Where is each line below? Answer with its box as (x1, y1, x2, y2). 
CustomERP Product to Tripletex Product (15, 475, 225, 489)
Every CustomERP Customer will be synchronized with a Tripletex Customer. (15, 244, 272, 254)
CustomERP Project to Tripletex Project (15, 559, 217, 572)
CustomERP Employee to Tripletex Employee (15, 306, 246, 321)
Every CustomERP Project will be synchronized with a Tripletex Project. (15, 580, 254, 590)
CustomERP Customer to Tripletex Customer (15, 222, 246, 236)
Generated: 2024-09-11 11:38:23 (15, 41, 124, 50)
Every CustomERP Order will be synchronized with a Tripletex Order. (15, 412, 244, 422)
--
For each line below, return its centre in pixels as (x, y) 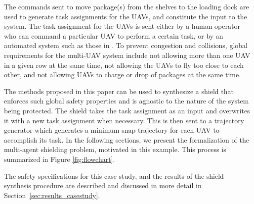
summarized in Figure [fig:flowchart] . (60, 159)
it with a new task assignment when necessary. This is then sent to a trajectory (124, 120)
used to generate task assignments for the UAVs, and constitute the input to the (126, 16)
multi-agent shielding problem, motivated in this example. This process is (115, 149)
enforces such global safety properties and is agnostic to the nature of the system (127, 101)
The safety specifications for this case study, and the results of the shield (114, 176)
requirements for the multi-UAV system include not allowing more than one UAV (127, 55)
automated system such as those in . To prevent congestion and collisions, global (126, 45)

> **WHAT IS REQUIRED**:
Would you please copy, word for word, everything above from the line containing "The safety specifications" down to the line containing "automated system such", those two lines included?

> **SOLUTION TO THE EXERCISE**:
The safety specifications for this case study, and the results of the shield (114, 176)
requirements for the multi-UAV system include not allowing more than one UAV (127, 55)
automated system such as those in . To prevent congestion and collisions, global (126, 45)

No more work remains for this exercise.